Weissman, however, has some particularly impressive credentials with respect to coronavirus vaccines. He’s one of two scientists at the University of Pennsylvania behind the scientific breakthrough that enabled Moderna and Pfizer to make mRNA vaccines. He also was a consultant to Pfizer on its vaccine.
The NIH grant would have allowed his group to dive into a new approach to vaccinating against coronaviruses, one that would go beyond replicating spike proteins on the virus – the way current vaccines generate antibodies.
In the short run, that could lead to a vaccine to protect against COVID-19 variants not yet discovered.
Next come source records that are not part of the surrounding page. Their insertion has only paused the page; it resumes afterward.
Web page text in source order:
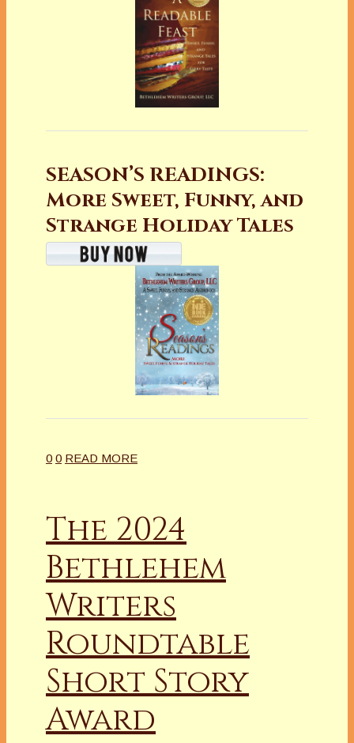
SEASON’S READINGS:
More Sweet, Funny, and
Strange Holiday Tales
0 0 READ MORE
The 2024
Bethlehem
Writers
Roundtable
Short Story
Award
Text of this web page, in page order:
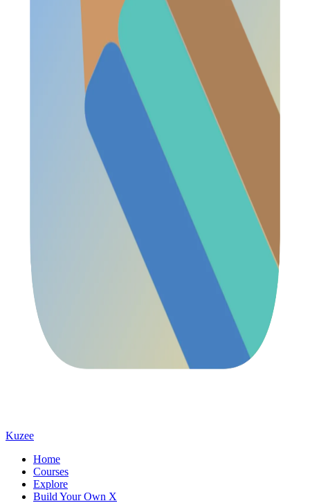
Kuzee
Home
Courses
Explore
Build Your Own X

Eventually it also could lead to a vaccine to protect against future coronavirus outbreaks if other strains leap from bats to humans.
Dr. Barton Haynes, director of the Duke Human Vaccine Institute and lead investigator behind the NIH proposal, said another problem the independent reviewers pointed out was a lack of data to show that such a vaccine was possible.
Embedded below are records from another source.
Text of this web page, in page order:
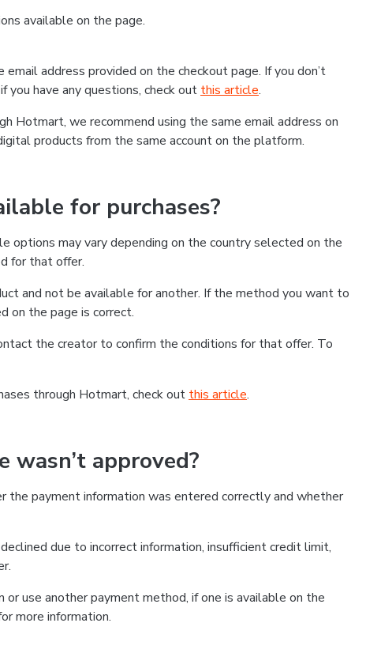
available on the page.
address provided on the checkout page. If you don’t
have any questions, check out this article.
Hotmart, we recommend using the same email address on
products from the same account on the platform.
for purchases?
may vary depending on the country selected on the
for that offer.
and not be available for another. If the method you want to
on the page is correct.
the creator to confirm the conditions for that offer. To
through Hotmart, check out this article.
approved?
the payment information was entered correctly and whether
due to incorrect information, insufficient credit limit,
use another payment method, if one is available on the
more information.

Peer reviews are intended to ensure that the science is rigorous and done anonymously to avoid potential pressure from applicants. The NIH selects individual scientists with expertise to score each application and cannot fund a project with a low score.
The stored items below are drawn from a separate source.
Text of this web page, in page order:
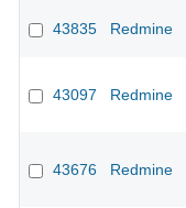
43835 Redmine
43097 Redmine
43676 Redmine
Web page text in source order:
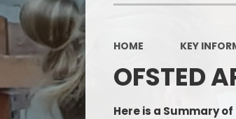
HOME KEY
OFSTED
Here is a Summary

Despite the rejection, work did not stop. The scientists managed to rely on private funding to test a vaccine in mice that protects against various strains of coronavirus. Weissman dipped into his own pocket, using money from his mRNA discovery to finance his own research. The team resubmitted its grant request in January.
“The lack of funding certainly slowed the research down,” Weissman said, adding that the money the team could find was “nowhere near the amount of studies that would be done with grant funding.”
The need for a universal vaccine comes down to a matter of survival of the fittest. A virus can change anytime it infects someone new, and the changes most likely to survive and spread are those most resistant to existing immune responses. That means people who have had the disease could get it again, and even those who have been vaccinated could still contract COVID-19.
New variants already have proven more elusive to vaccines. South Africa halted the use of AstraZeneca’s vaccine because of evidence that it wasn’t protecting against mild and moderate cases of the variant most prevalent there. That variant, 50% more contagious, has now reached the United States.
Johnson & Johnson’s vaccine also was less effective against the South African variant, known as B.1.351. The drug company announced last month that during a clinical trial, while its vaccine was 72% effective against moderate to severe COVID-19 in the United States, it was 57% effective in South Africa.
But Johnson & Johnson, which has asked the FDA to allow its vaccine to go on the market later this month, says the good news is that the data found the vaccine to be 85% effective against severe disease even in South Africa. No one who got the vaccine in clinical trials died of COVID-19.
For the vaccine companies, the race is on to do something now, well before a pan-vaccine will be ready. Pfizer and Moderna plan to respond with updated booster vaccines to target the new variants.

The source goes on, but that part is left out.